だが、遠征中のK.BLUEは悩んでいた。
殿堂レギュレーションに、エリア予選に持ち込むためのデッキが思いつかなかったのだ。サイドイベントだけで勝っていても仕方がない。

思考の末、彼は当時としてはやや奇抜なアイデアに辿り着く。

” 「ボルバルリーフ」を、殿堂構築に対応させれば良いんじゃないのか? “

《アクアン》のないデッキで《バイス》が飛び交う環境を戦い抜こう、という発想である。当時の競技プレイヤーのほとんどは、思いついても即座に否定するだろう。

だが勝利に拘りすぎないこの男は、そうした制約と無縁だった。直ちにデッキを組み替え、調整を重ねる。
《ラブ・エルフィン》と《転生プログラム》を組み合わせたりといった試行錯誤を繰り返した後、ついに彼はあのデッキを手に入れた。

青と緑に、《ボルバルザーク》の赤を加えた3色のデッキ。

WHFで彼が見つけた「ボルバルリーフ」に良く似ているが、決して「ボルバルリーフ」ではないデッキ。
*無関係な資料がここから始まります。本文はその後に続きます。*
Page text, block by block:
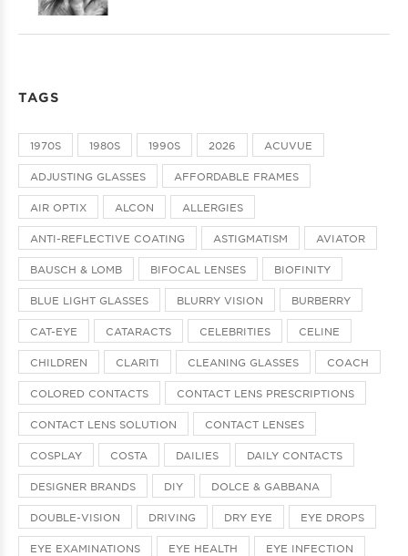
TAGS
1970S 1980S 1990S 2026 ACUVUE
ADJUSTING GLASSES AFFORDABLE FRAMES
AIR OPTIX ALCON ALLERGIES
ANTI-REFLECTIVE COATING ASTIGMATISM AVIATOR
BAUSCH & LOMB BIFOCAL LENSES BIOFINITY
BLUE LIGHT GLASSES BLURRY VISION BURBERRY
CAT-EYE CATARACTS CELEBRITIES CELINE
CHILDREN CLARITI CLEANING GLASSES COACH
COLORED CONTACTS CONTACT LENS PRESCRIPTIONS
CONTACT LENS SOLUTION CONTACT LENSES
COSPLAY COSTA DAILIES DAILY CONTACTS
DESIGNER BRANDS DIY DOLCE & GABBANA
DOUBLE-VISION DRIVING DRY EYE EYE DROPS
EYE EXAMINATIONS EYE HEALTH EYE INFECTION
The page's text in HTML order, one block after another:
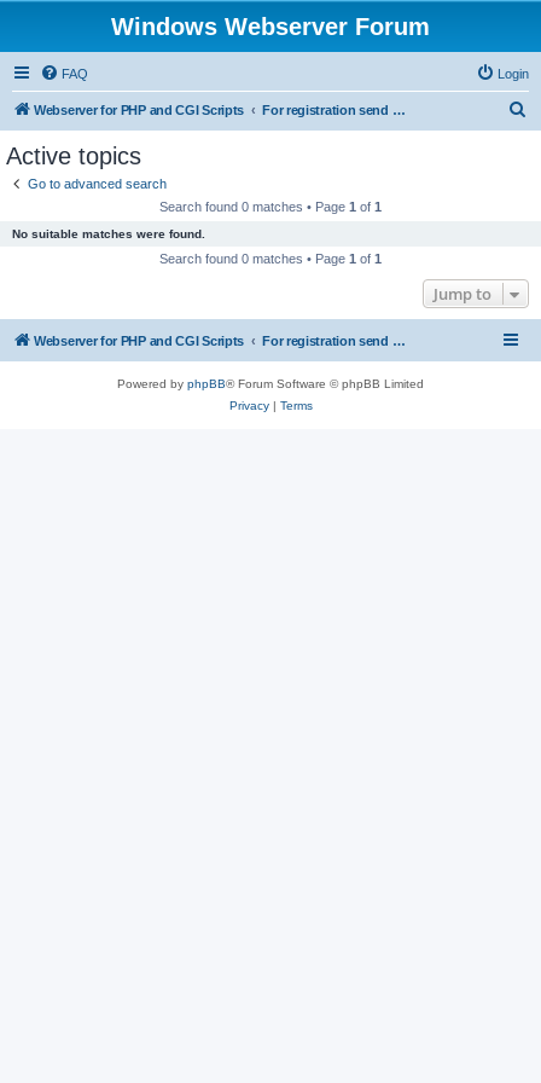
Windows Webserver Forum
FAQ Login
Webserver for PHP and CGI Scripts For registration send email to mwiede@mwiede.de
Active topics
Go to advanced search
Search found 0 matches • Page 1 of 1
No suitable matches were found.
Search found 0 matches • Page 1 of 1
Jump to
Webserver for PHP and CGI Scripts For registration send email to mwiede@mwiede.de
Powered by phpBB® Forum Software © phpBB Limited
Privacy| Terms

彼が手に入れたのは、まさしく「ボルバルブルー」だった。

 

 

そうして、物語は再び幕張メッセに立ち戻る。

エターナル・リーグ最後の予選、関東エリアは幕張メッセ。 
時代の始まりと同じ場所で、K.BLUEはAブロック予選を戦っていた。

彼は順調に勝ち進んだ。恐れていた《バイス》は第1回戦で「化身コントロール」に撃たれたものの、トリガーを踏まなければ勝ちという状況まで粘り、《ボルバルザーク》で勝利を挙げている。

DM-10で多色カードが登場して以来、殿堂構築の環境はブラック、ホワイト、グレーの「アクアン」一辺倒だった。その間隙を縫って「化身コントロール」などが生き残っていたものの、少数派である。

この時、《バイス》を採用していたのは「アクアンブラック」、そして「化身コントロール」ぐらいのもの。他のローグデッキなども分布していたことを考えれば、《バイス》が圧倒的多数を占めていたというわけではなかったと推察される。
多くのプレイヤーが感じていた” 《ボルバルザーク》は《バイス》に弱い “という見立てそのものは誤りではなかったが、” だからTier1ではない “と断じていたのはやや早計だったのではないだろうか。

そうした状況だったにも関わらず” 《バイス》が怖い “という幻想が壊れなかったのは、大会の少なさゆえ、情報の少なさゆえだろう。
あるいは” 《アクアン》で勝てているのだからそれで良い “という慢心ゆえであったのかもしれない。

ともかく、リソースを取り合うコントロールゲームから脱却出来た人間はごく僅かだった。スピードという概念は《機神装甲ヴァルボーグ》が活躍した2003年を境に失われたように見えた。
だがろっぴーとK.BLUEはその概念を再び発掘し、殿堂構築へと持ち込んだのだ。

そのろっぴーは、優勝という戦績を勝ち取っている。
K.BLUEもまた、あと少しで同じものを手に入れようとしていた。

あと、ほんの少しで。

 

 

関東エリア予選は、決勝戦を残すのみとなっていた。対戦卓の片側にはK.BLUEが座る。興奮とも緊張ともつかぬ感情が彼の心を支配していた。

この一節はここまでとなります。